# Che freddo!!!!



## Ginevra65 (19 Dicembre 2017)




----------



## Skorpio (19 Dicembre 2017)

*...*

E dopo questo....


----------



## Ginevra65 (19 Dicembre 2017)

Skorpio ha detto:


> E dopo questo....


cioccolata calda e poi sotto le coperte abbracciati.......oggi la giornata giusta


----------



## OcchiVerdi (20 Dicembre 2017)

Ginevra65 ha detto:


> cioccolata calda e poi sotto le coperte abbracciati.......oggi la giornata giusta


Panna vegetale per me. grazie.


----------



## Ginevra65 (20 Dicembre 2017)

OcchiVerdi ha detto:


> Panna vegetale per me. grazie.


e cioccolata con acqua?


----------



## OcchiVerdi (20 Dicembre 2017)

Ginevra65 ha detto:


> e cioccolata con acqua?


Con latte vegetale.


----------



## disincantata (20 Dicembre 2017)

OcchiVerdi ha detto:


> Con latte vegetale.


Esagerato!


----------



## oriente70 (20 Dicembre 2017)

Oggi solo 28 gradi si stava bene ..


----------



## ologramma (21 Dicembre 2017)

oriente70 ha detto:


> Oggi solo 28 gradi si stava bene ..


beato te ma dove sei?


----------



## OcchiVerdi (21 Dicembre 2017)

disincantata ha detto:


> Esagerato!


Non c'è nulla di esagerato nel volersi alimentare in modo sano e salutare senza portare sofferenza a nessun essere vivente e rispettando il pianeta. Mi spiace.


----------



## Ginevra65 (21 Dicembre 2017)

OcchiVerdi ha detto:


> Non c'è nulla di esagerato nel volersi alimentare in modo sano e salutare senza portare sofferenza a nessun essere vivente e rispettando il pianeta. Mi spiace.
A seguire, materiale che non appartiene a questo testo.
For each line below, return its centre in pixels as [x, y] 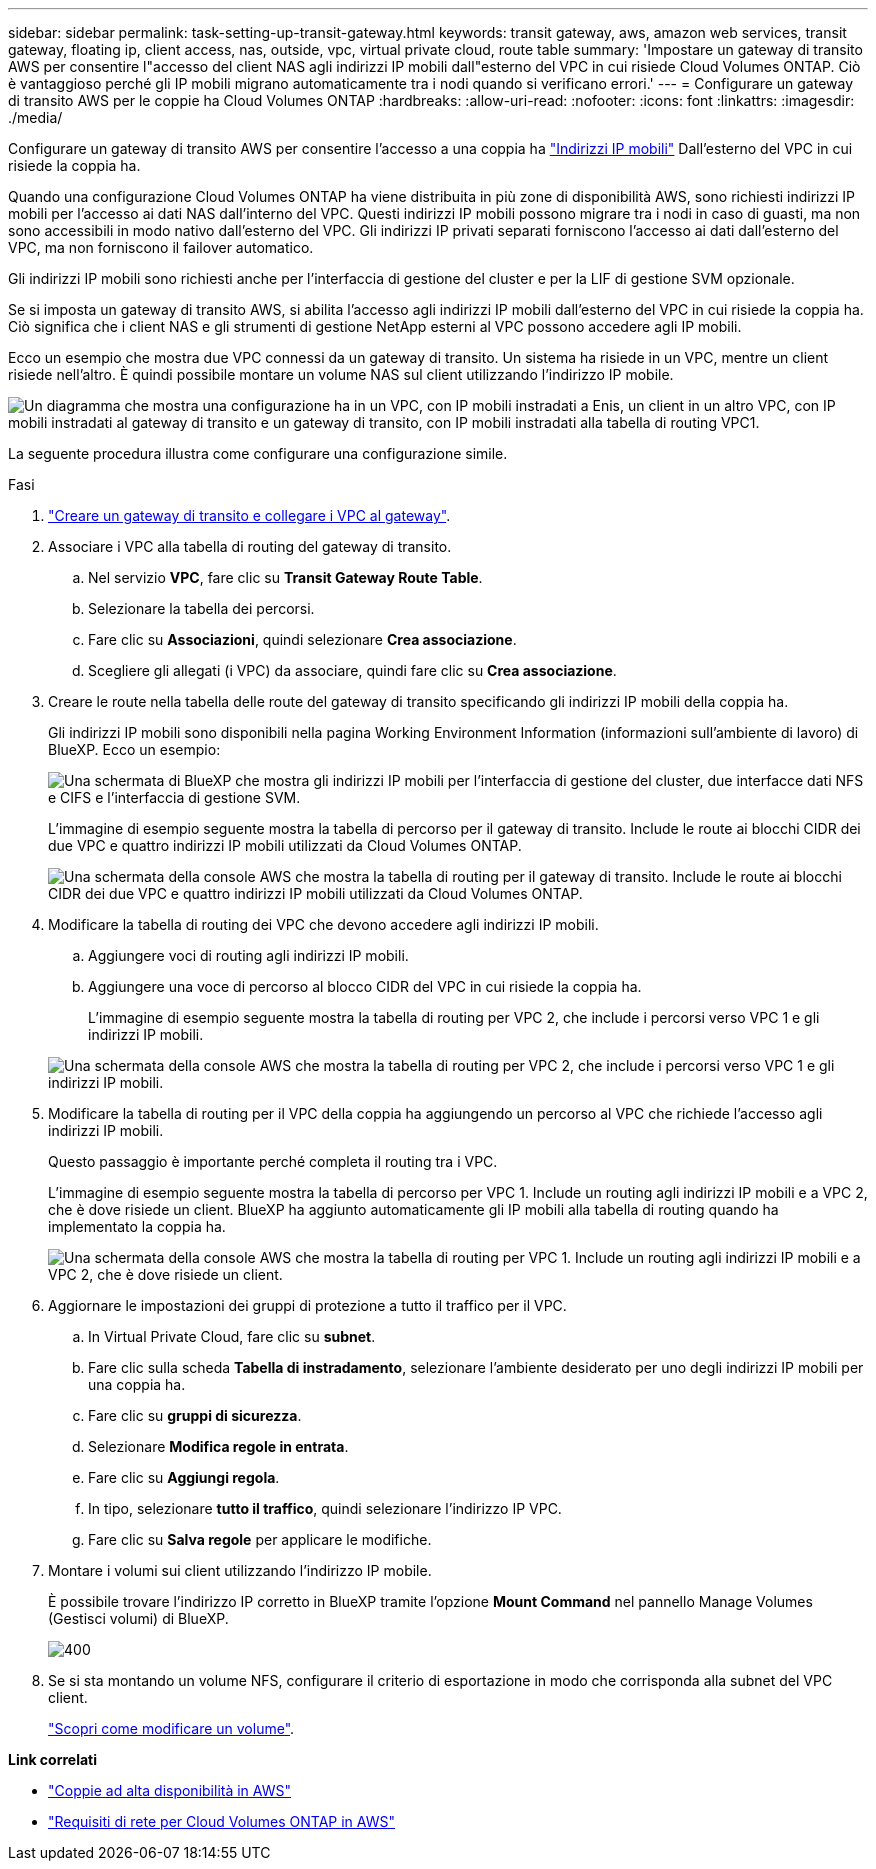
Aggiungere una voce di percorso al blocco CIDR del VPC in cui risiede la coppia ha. [365, 986]
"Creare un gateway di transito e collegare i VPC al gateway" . [249, 515]
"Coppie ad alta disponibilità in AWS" [169, 1790]
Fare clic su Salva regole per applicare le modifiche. [260, 1539]
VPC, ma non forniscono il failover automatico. [161, 247]
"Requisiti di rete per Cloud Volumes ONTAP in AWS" [221, 1821]
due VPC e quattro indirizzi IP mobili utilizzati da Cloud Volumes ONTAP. [285, 845]
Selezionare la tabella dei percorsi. [201, 608]

scusa ma strizzare la tetta alla mucca per il latte non è sofferenza. Lo fa pure il vitello.


----------



## Ginevra65 (21 Dicembre 2017)

oriente70 ha detto:


> Oggi solo 28 gradi si stava bene ..


e va bene!!!!! sei fortunato e allora? Noi ci mangiamo la cioccolata calda con panna tiè:rotfl::rotfl:


----------



## Brunetta (21 Dicembre 2017)

Ginevra65 ha detto:


> e va bene!!!!! sei fortunato e allora? Noi ci mangiamo la cioccolata calda con panna tiè:rotfl::rotfl:


Tzé :carneval:


----------



## OcchiVerdi (21 Dicembre 2017)

Ginevra65 ha detto:


> scusa ma strizzare la tetta alla mucca per il latte non è sofferenza. Lo fa pure il vitello.
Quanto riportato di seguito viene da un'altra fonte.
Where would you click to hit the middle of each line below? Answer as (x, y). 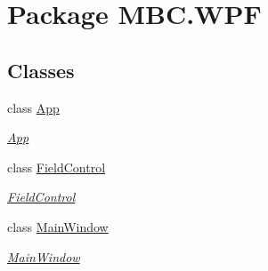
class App (33, 107)
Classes (41, 70)
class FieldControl (57, 167)
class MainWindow (58, 226)
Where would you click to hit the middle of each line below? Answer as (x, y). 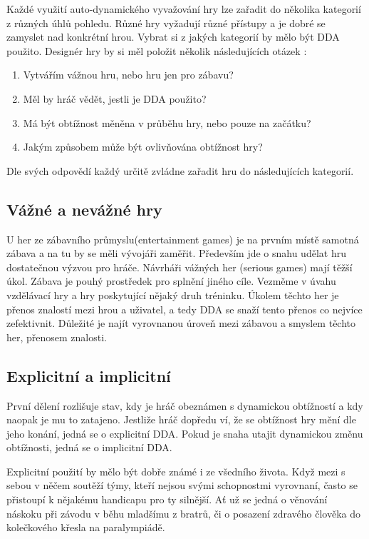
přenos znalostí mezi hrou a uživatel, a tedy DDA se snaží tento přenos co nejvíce (184, 309)
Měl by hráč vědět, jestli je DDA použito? (115, 98)
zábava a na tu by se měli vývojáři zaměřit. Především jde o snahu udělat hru (176, 253)
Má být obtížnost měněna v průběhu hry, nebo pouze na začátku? (167, 122)
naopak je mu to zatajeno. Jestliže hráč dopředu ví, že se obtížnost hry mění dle (181, 419)
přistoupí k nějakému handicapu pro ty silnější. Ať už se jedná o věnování (167, 499)
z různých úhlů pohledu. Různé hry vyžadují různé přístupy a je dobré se (166, 22)
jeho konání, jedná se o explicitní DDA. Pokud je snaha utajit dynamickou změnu (185, 433)
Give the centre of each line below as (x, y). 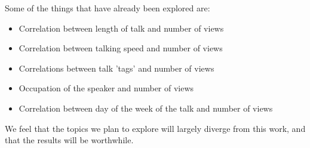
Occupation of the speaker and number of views (106, 88)
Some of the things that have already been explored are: (108, 8)
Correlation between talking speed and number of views (121, 48)
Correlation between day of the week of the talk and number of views (146, 108)
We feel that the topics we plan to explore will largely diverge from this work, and (155, 128)
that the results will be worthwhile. (69, 140)
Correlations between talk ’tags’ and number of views (116, 68)
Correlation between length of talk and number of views (121, 28)
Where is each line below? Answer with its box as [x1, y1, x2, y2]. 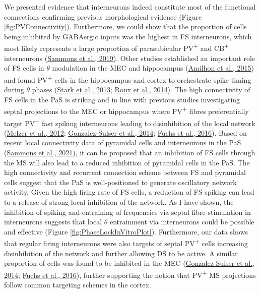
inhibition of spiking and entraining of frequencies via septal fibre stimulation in [4, 206, 251, 217]
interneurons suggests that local [4, 216, 102, 227]
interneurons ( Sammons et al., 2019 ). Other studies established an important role [4, 52, 255, 63]
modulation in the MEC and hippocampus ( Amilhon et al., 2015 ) [52, 63, 254, 73]
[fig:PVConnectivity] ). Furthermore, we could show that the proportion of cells [4, 21, 247, 32]
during [4, 84, 24, 95]
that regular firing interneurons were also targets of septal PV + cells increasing [4, 237, 248, 248]
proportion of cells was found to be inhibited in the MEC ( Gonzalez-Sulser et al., [4, 258, 254, 268]
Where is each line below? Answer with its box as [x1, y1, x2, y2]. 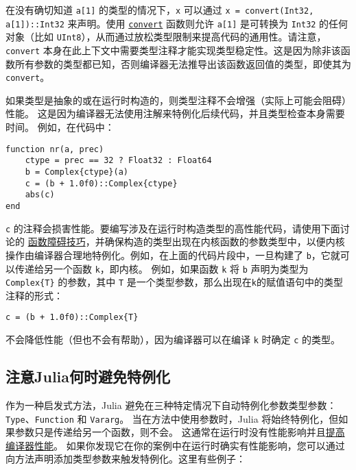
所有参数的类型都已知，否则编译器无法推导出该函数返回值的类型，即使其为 [14, 56, 351, 71]
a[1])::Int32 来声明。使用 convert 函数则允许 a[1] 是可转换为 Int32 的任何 [5, 16, 348, 30]
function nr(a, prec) [5, 144, 104, 154]
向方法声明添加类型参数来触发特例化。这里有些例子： [5, 452, 246, 466]
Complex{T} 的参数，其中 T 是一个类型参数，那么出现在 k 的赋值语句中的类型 [5, 275, 343, 289]
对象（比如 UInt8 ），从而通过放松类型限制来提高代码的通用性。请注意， [5, 29, 327, 44]
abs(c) [25, 190, 55, 200]
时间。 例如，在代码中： [5, 120, 115, 134]
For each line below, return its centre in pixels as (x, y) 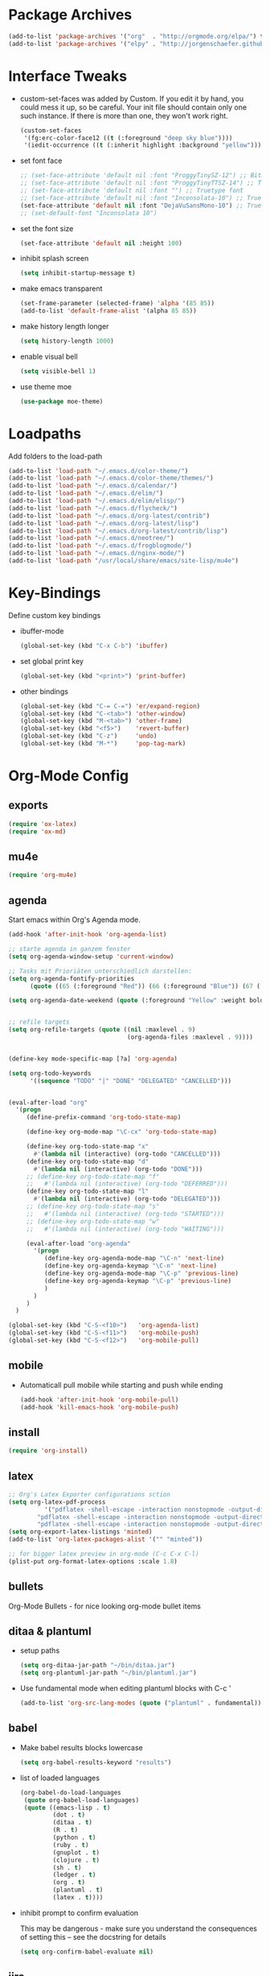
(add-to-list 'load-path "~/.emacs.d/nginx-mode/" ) (96, 554)
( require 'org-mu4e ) (43, 875)
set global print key (52, 661)
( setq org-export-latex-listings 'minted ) (80, 1532)
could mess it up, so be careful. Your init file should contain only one (133, 107)
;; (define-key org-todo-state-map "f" (93, 1177)
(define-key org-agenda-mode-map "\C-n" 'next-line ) (134, 1259)
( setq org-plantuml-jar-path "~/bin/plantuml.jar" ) (108, 1673)
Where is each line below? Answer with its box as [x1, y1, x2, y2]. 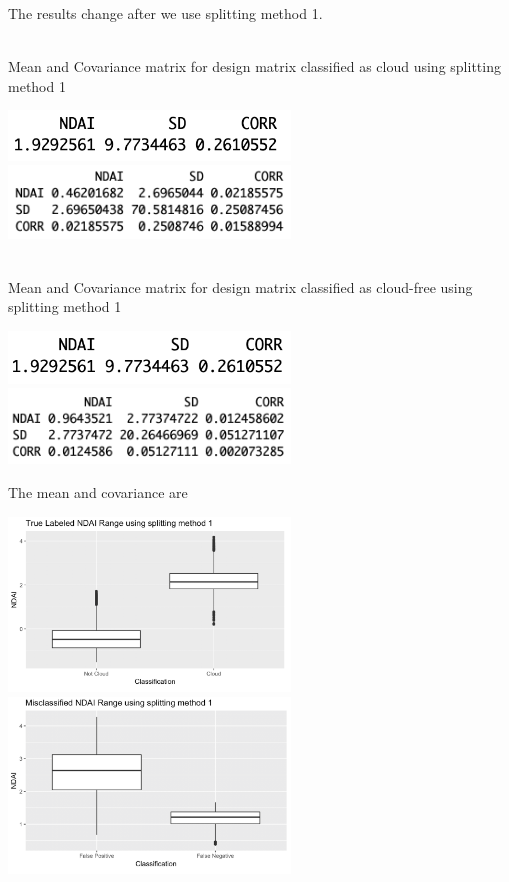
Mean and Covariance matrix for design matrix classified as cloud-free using [8, 276, 473, 297]
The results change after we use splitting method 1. [8, 3, 323, 23]
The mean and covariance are [8, 482, 188, 502]
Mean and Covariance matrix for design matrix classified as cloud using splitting [8, 56, 501, 77]
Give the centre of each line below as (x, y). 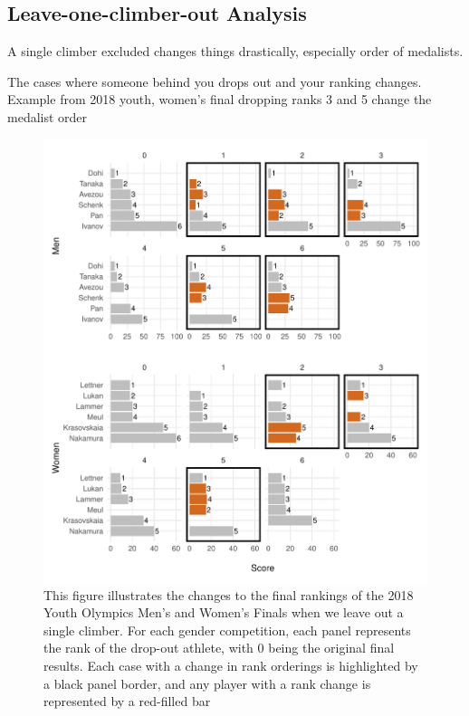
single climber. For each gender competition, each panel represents (227, 630)
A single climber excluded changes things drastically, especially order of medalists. (235, 51)
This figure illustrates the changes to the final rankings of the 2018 (229, 594)
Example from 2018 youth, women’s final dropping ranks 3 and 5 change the (220, 99)
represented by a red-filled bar (127, 701)
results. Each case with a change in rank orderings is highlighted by (231, 666)
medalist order (48, 116)
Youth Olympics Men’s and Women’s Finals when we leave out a (224, 612)
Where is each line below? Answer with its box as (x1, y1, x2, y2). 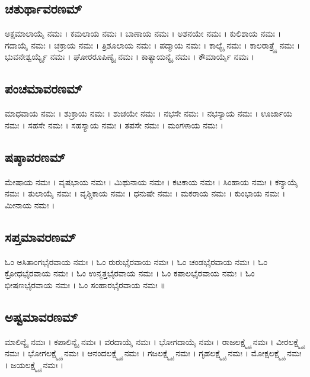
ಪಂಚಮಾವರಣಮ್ (5, 79, 82, 98)
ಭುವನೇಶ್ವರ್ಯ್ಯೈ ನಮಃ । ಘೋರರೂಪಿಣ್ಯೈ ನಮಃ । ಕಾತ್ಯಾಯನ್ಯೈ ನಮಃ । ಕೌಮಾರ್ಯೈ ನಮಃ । (5, 50, 255, 63)
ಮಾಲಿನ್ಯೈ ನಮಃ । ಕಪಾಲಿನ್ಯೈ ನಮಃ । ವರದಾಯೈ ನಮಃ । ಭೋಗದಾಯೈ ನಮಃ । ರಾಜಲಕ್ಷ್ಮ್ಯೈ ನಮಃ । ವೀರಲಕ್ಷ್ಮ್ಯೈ (5, 335, 303, 347)
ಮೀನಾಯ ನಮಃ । (5, 198, 55, 211)
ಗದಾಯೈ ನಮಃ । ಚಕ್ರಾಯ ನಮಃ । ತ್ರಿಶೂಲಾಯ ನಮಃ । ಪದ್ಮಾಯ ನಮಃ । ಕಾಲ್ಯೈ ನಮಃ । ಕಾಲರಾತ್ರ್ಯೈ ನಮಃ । (5, 38, 301, 51)
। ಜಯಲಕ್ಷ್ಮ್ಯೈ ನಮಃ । (5, 358, 64, 370)
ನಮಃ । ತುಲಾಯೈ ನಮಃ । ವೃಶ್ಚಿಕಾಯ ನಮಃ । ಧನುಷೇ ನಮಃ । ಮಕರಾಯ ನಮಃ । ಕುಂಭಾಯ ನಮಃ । (5, 187, 286, 199)
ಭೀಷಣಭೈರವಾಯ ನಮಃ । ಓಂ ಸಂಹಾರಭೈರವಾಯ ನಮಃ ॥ (5, 278, 165, 291)

Non sai di cosa stai parlando. Primo il vitello il latte non lo beve. Viene tolto alla madre e nutrito ad acqua sporca di latte per tenere la carne bianca. Dopo 6 mesi chiuso in un Box viene macellato senza troppa carineria nel migliore delle ipotesi. Spesso viene lasciato morire di fame e poi frullato intero per fare i wurstel...
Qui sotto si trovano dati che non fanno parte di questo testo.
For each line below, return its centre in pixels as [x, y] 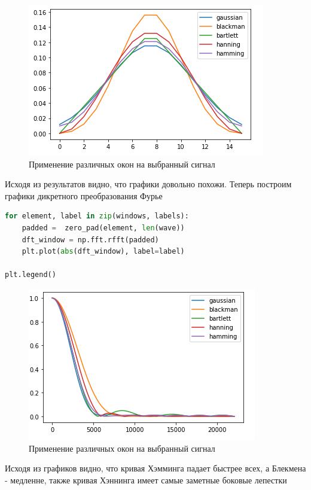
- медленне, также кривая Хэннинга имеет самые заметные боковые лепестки [146, 480]
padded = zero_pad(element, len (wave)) [103, 228]
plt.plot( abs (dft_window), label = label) [103, 252]
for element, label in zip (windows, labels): [97, 216]
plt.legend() [31, 275]
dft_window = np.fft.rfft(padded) [90, 240]
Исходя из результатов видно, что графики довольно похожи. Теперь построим [148, 184]
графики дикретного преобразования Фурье [84, 195]
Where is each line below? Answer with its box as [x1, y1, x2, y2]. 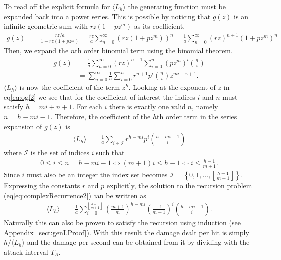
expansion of [4, 121, 42, 131]
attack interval [4, 246, 48, 257]
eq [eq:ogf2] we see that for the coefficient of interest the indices [4, 91, 195, 102]
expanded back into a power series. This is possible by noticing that [4, 11, 211, 21]
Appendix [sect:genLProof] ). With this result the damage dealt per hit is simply [4, 227, 249, 237]
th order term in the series [157, 111, 237, 122]
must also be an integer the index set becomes [27, 170, 168, 180]
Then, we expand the [4, 45, 69, 56]
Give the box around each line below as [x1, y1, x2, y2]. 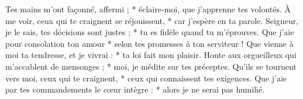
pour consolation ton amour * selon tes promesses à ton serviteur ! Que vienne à [5, 37, 294, 49]
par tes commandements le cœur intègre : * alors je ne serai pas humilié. [5, 83, 265, 95]
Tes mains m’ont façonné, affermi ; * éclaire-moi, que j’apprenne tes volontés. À [5, 3, 291, 15]
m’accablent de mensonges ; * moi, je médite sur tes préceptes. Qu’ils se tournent [5, 60, 297, 72]
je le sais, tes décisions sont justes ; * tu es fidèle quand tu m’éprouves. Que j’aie [5, 26, 294, 38]
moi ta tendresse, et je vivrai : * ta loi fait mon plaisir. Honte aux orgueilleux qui [5, 49, 297, 61]
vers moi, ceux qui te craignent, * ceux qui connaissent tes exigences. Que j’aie [5, 71, 287, 84]
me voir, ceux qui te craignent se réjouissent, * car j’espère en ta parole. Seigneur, [5, 14, 299, 26]
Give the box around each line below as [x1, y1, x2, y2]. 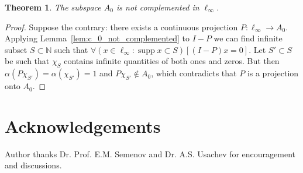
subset [5, 43, 27, 55]
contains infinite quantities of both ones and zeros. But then [64, 55, 280, 67]
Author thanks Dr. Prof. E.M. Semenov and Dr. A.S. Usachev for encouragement [5, 147, 296, 160]
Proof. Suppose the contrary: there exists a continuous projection [5, 20, 238, 33]
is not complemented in [116, 1, 199, 13]
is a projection [247, 67, 299, 79]
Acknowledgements [5, 114, 161, 137]
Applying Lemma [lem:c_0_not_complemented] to [5, 32, 190, 44]
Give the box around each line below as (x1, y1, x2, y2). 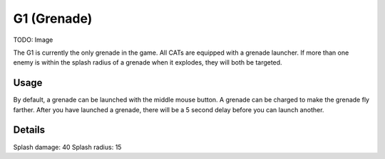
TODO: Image (13, 35, 53, 44)
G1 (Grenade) (13, 11, 93, 26)
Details (13, 124, 46, 136)
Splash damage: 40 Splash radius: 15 (13, 143, 122, 151)
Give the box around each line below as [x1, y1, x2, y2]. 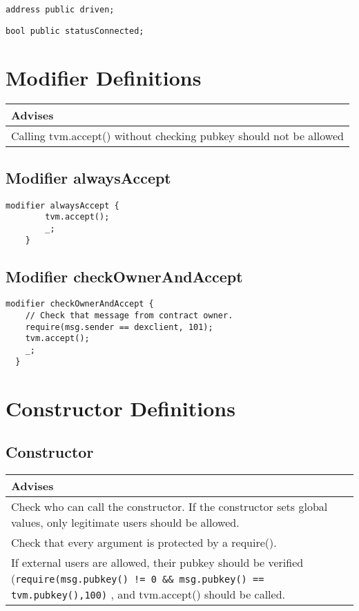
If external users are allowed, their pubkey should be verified [11, 554, 304, 570]
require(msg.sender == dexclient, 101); [25, 322, 213, 332]
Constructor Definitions [6, 394, 235, 422]
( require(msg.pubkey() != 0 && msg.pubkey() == [11, 570, 264, 586]
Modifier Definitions [6, 63, 202, 91]
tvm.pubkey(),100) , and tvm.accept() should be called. [11, 585, 286, 602]
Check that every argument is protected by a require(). [11, 534, 277, 550]
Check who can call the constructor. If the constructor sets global [11, 498, 328, 514]

La mucca se non partorisce non fa latte... giusto perchè ancora non tutti sanno cosa sono i mammiferi.


----------



## oriente70 (21 Dicembre 2017)

ologramma ha detto:


> beato te ma dove sei?


Vago per il medio Oriente


----------



## oriente70 (21 Dicembre 2017)

Ginevra65 ha detto:


> e va bene!!!!! sei fortunato e allora? Noi ci mangiamo la cioccolata calda con panna tiè:rotfl::rotfl:


Appena posso passo ad assggiarla ....la cioccolata ...possibilmente amara


----------



## Ginevra65 (21 Dicembre 2017)

oriente70 ha detto:


> Appena posso passo ad assggiarla ....la cioccolata ...possibilmente amara


la cioccolata ovvio!  amara con panna?


----------



## oriente70 (21 Dicembre 2017)

Amara di sicuro per la panna deciderò al momento ...


----------



## Ginevra65 (21 Dicembre 2017)

OcchiVerdi ha detto:


> Non sai di cosa stai parlando. Primo il vitello il latte non lo beve. Viene tolto alla madre e nutrito ad acqua sporca di latte per tenere la carne bianca. Dopo 6 mesi chiuso in un Box viene macellato senza troppa carineria nel migliore delle ipotesi. Spesso viene lasciato morire di fame e poi frullato intero per fare i wurstel...
> 
> La mucca se non partorisce non fa latte... giusto perchè ancora non tutti sanno cosa sono i mammiferi.


io so solo che potrei morire di fame. C'è chi non vuole mangiare verdure perché ama la flora. C'è chi ama gli animali e preciso animali e non essere vivente, perché anche le piante sono esseri viventi. Difficile districarsi. Io per partito preso mangio tutto così non si offende nessuno. Nessun favoritismo.


----------



## OcchiVerdi (22 Dicembre 2017)

Ginevra65 ha detto:


> io so solo che potrei morire di fame. C'è chi non vuole mangiare verdure perché ama la flora. C'è chi ama gli animali e preciso animali e non essere vivente, perché anche le piante sono esseri viventi. Difficile districarsi. Io per partito preso mangio tutto così non si offende nessuno. Nessun favoritismo.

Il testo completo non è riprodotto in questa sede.